> [TASK TO CARRY OUT]:
Your answer must be an exact transcription of every record below, with the pictures omitted.
MATERIALS PROVIDED section start
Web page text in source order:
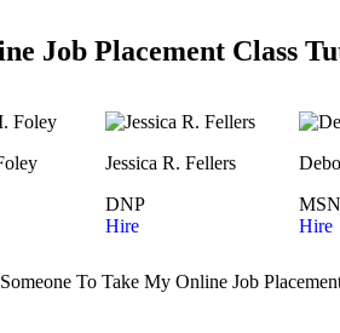
Job Placement Class
Jessica R. Fellers
DNP
Hire
MSN
Hire
To Take My Online Job
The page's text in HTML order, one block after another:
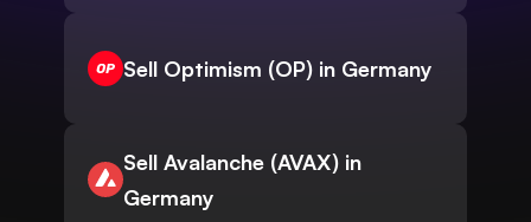
Sell Optimism (OP) in Germany
Sell Avalanche (AVAX) in
Germany
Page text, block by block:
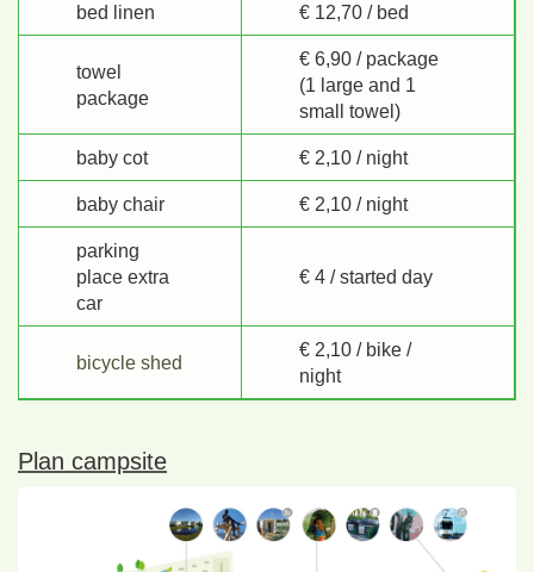
bed linen € 12,70 / bed
towel
package
€ 6,90 / package
(1 large and 1
small towel)
baby cot € 2,10 / night
baby chair € 2,10 / night
parking
place extra
car
€ 4 / started day
bicycle shed
€ 2,10 / bike /
night
Plan campsite
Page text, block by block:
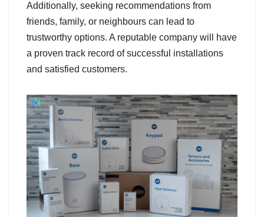
Additionally, seeking recommendations from
friends, family, or neighbours can lead to
trustworthy options. A reputable company will have
a proven track record of successful installations
and satisfied customers.
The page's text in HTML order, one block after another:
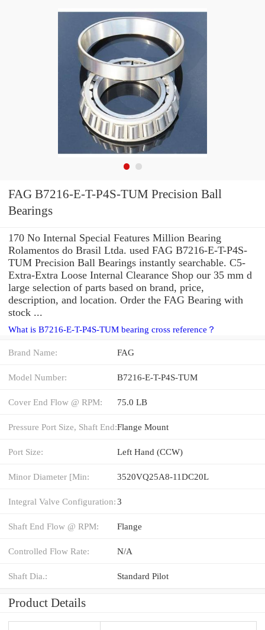
FAG B7216-E-T-P4S-TUM Precision Ball
Bearings
170 No Internal Special Features Million Bearing
Rolamentos do Brasil Ltda. used FAG B7216-E-T-P4S-
TUM Precision Ball Bearings instantly searchable. C5-
Extra-Extra Loose Internal Clearance Shop our 35 mm d
large selection of parts based on brand, price,
description, and location. Order the FAG Bearing with
stock ...
What is B7216-E-T-P4S-TUM bearing cross reference？
Brand Name: FAG
Model Number: B7216-E-T-P4S-TUM
Cover End Flow @ RPM: 75.0 LB
Pressure Port Size, Shaft End:Flange Mount
Port Size: Left Hand (CCW)
Minor Diameter [Min: 3520VQ25A8-11DC20L
Integral Valve Configuration:3
Shaft End Flow @ RPM: Flange
Controlled Flow Rate: N/A
Shaft Dia.: Standard Pilot
Product Details
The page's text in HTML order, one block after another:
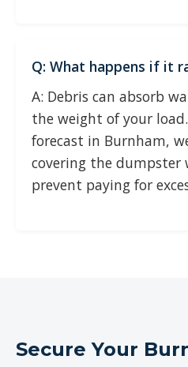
MATERIALS PROVIDED section end
> [ANSWER TO THE EXERCISE]:
Web page text in source order:
Job Placement Class
Jessica R. Fellers
DNP
Hire
MSN
Hire
To Take My Online Job
The page's text in HTML order, one block after another:
Sell Optimism (OP) in Germany
Sell Avalanche (AVAX) in
Germany
Page text, block by block:
bed linen € 12,70 / bed
towel
package
€ 6,90 / package
(1 large and 1
small towel)
baby cot € 2,10 / night
baby chair € 2,10 / night
parking
place extra
car
€ 4 / started day
bicycle shed
€ 2,10 / bike /
night
Plan campsite
Page text, block by block:
Additionally, seeking recommendations from
friends, family, or neighbours can lead to
trustworthy options. A reputable company will have
a proven track record of successful installations
and satisfied customers.
The page's text in HTML order, one block after another:
FAG B7216-E-T-P4S-TUM Precision Ball
Bearings
170 No Internal Special Features Million Bearing
Rolamentos do Brasil Ltda. used FAG B7216-E-T-P4S-
TUM Precision Ball Bearings instantly searchable. C5-
Extra-Extra Loose Internal Clearance Shop our 35 mm d
large selection of parts based on brand, price,
description, and location. Order the FAG Bearing with
stock ...
What is B7216-E-T-P4S-TUM bearing cross reference？
Brand Name: FAG
Model Number: B7216-E-T-P4S-TUM
Cover End Flow @ RPM: 75.0 LB
Pressure Port Size, Shaft End:Flange Mount
Port Size: Left Hand (CCW)
Minor Diameter [Min: 3520VQ25A8-11DC20L
Integral Valve Configuration:3
Shaft End Flow @ RPM: Flange
Controlled Flow Rate: N/A
Shaft Dia.: Standard Pilot
Product Details
The page's text in HTML order, one block after another:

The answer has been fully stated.